Расстались. На прощанье узнали друг от друга, что остановились в одной гостинице.
— Значит, соседи, видеться будем. Милости просим нас посетить, чайку когда покушать, — с теплым радушием молвил Самоквасову Марко Данилыч.
— С великим моим удовольствием, — отозвался Петр Степаныч. Скромно, вежливо поклонился он сначала отцу, потом дочери и скрылся в толпе.
— Поедем, тятенька, домой, — сказала Дуня отцу тотчас по уходе Самоквасова.
— Рано еще, всего восьмой час, — молвил Марко Данилыч. — Погуляем… Может, еще кого из знакомых повстречаем.
— Что-то голову ломит… С дороги, должно быть… — сказала Дуня.
— Какое с дороги? — сказал Смолокуров. — Ехали недолго, шести часов не ехали, не трясло, не било, ни дождем не мочило… Ты же все лежала на диванчике — с чего бы, кажись, головке разболеться?.. Не продуло ли разве тебя, когда наверх ты выходила?
— Тепло была одета я, — ответила Дуня.
— Это с непривычки. Вишь, народу-то что!.. А музыка-то? Не слыхивала такой? Почище нашего органа? А? Ничего, привыкай, привыкай, Дунюшка, не все же в четырех стенах сидеть, придется и выпрыгнуть из родительского гнездышка.
Не ответила Дуня, но крепко прижалась к отцу. В то время толпа напирала, и прямо перед Дуней стал высокий, чуть не в косую сажень армянин… Устремил он на нее тупоумный сладострастный взор и от восторга причмокивал даже губами. Дрогнула Дуня — слыхала она, что армяне у Макарья молоденьких девушек крадут. Потому и прижалась к отцу. Протеснился Марко Данилыч в сторону, стал у прилавка, где были разложены екатеринбургские вещи.

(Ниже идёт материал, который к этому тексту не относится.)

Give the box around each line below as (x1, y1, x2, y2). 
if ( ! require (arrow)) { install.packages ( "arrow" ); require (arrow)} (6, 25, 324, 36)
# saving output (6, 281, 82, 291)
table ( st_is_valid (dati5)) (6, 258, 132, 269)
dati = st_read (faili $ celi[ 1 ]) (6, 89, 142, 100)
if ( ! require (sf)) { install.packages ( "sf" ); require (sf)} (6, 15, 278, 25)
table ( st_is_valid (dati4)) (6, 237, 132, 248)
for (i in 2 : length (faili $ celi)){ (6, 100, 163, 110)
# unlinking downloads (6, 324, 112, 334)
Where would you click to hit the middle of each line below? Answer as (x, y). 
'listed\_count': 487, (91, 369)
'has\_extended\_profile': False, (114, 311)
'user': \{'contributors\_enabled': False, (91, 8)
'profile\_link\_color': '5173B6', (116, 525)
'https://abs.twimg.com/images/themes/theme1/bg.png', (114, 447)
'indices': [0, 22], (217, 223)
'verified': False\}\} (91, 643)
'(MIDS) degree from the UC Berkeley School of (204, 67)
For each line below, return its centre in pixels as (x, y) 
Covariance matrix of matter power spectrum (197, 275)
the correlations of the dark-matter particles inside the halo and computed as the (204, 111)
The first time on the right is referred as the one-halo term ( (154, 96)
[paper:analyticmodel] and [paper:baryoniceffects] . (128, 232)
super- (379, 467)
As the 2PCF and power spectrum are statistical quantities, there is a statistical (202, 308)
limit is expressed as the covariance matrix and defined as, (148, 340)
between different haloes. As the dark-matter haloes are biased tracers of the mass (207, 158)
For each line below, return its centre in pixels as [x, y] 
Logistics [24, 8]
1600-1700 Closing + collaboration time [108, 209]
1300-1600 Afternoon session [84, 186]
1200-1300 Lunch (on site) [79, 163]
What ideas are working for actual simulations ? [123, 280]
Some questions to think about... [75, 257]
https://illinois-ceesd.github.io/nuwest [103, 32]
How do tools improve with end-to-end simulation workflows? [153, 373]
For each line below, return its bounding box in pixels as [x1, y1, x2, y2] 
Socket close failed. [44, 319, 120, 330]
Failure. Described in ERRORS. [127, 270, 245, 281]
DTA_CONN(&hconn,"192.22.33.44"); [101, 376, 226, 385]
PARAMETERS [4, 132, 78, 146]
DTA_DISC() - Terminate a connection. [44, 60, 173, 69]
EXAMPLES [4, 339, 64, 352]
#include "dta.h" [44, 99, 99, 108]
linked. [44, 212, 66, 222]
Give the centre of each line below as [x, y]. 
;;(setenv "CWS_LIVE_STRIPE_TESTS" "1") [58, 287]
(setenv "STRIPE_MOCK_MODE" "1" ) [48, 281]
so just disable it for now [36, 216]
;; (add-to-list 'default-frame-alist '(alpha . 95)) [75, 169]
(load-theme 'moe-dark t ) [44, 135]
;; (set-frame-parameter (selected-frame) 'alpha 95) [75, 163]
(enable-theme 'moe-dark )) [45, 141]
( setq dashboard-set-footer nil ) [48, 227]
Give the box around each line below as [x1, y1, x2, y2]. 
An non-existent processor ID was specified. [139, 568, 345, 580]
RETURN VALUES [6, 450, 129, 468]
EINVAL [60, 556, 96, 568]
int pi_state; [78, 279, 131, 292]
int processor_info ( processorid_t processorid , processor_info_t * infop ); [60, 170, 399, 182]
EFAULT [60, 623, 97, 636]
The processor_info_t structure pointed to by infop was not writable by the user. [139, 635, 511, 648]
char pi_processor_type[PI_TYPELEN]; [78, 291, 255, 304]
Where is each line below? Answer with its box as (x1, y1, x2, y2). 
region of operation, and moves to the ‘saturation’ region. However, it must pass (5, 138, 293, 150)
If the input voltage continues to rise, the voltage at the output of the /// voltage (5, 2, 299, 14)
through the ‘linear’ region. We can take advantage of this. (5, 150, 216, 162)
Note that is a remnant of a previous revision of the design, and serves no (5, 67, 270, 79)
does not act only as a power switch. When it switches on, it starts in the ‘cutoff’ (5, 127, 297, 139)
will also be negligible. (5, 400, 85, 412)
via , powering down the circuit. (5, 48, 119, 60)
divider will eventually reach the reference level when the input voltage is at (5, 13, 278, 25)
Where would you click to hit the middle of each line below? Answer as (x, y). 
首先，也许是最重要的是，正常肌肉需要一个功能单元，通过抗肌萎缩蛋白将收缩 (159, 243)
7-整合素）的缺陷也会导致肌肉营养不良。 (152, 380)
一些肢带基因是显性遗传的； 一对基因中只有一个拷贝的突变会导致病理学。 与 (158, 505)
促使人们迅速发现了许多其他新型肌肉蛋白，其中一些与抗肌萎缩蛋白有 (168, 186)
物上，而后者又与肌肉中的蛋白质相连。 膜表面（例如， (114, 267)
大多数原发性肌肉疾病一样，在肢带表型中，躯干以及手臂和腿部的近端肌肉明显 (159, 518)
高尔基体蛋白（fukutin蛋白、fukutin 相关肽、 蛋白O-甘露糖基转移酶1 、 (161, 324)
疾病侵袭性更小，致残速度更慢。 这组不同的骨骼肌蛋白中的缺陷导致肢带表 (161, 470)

— Выбирай, что по мысли придется, — сказал он, становясь рядом с дочерью.
Продавец тотчас стал снимать с полок замшевые коробочки, сафьяновые укладочки, маленькие ларчики и раскладывать их перед Дуней. Но блестящие, играющие разноцветными лучами самоцветные камни не занимали ее. Дурно ей было, на простор хотелось, а восточный человек не отходит, как вкопанный сбоку прилавка стоит и не сводит жадных глаз с Дуни, а тут еще какой-то офицер с наглым видом уставился глядеть на нее. Робеет Дуня, не глядит на разложенные перед ней вещи и почти сквозь слезы просит отца: «Поедем домой, пожалуйста, поедем!» Согласился Смолокуров, поехали.
Когда воротились, Дарья Сергевна встревожилась, взглянув на назвáную племянницу… На себя была она не похожа — лицо разгорелось, нижняя губка дрожала. Старалась Дуня успокоить «тетю», делала над собой усилие, чтоб не выказать волненья, принужденно улыбалась, но волненье выступало на лице, дрожащий блеск вспыхивал в синеньких глазках, и невольная слезинка сверкала в темных, длинных ресницах. Перепугался и Марко Данилыч, никогда не видывал он Дуню такою, сама Дуня удивилась, взглянув на себя в зеркало. Засуетились и отец, и Дарья Сергевна… Несмотря на уверенья Дуни, что никакой боли она не чувствует, что только в духоте у нее голова закружилась, Марко Данилыч хотел было за лекарем посылать, но Дарья Сергевна уговорила оставить больную в покое до у́тра, а там посмотреть, что надо будет делать. Не очень жаловала она лекарей, не хотелось ей, чтоб лечили они Дунюшку.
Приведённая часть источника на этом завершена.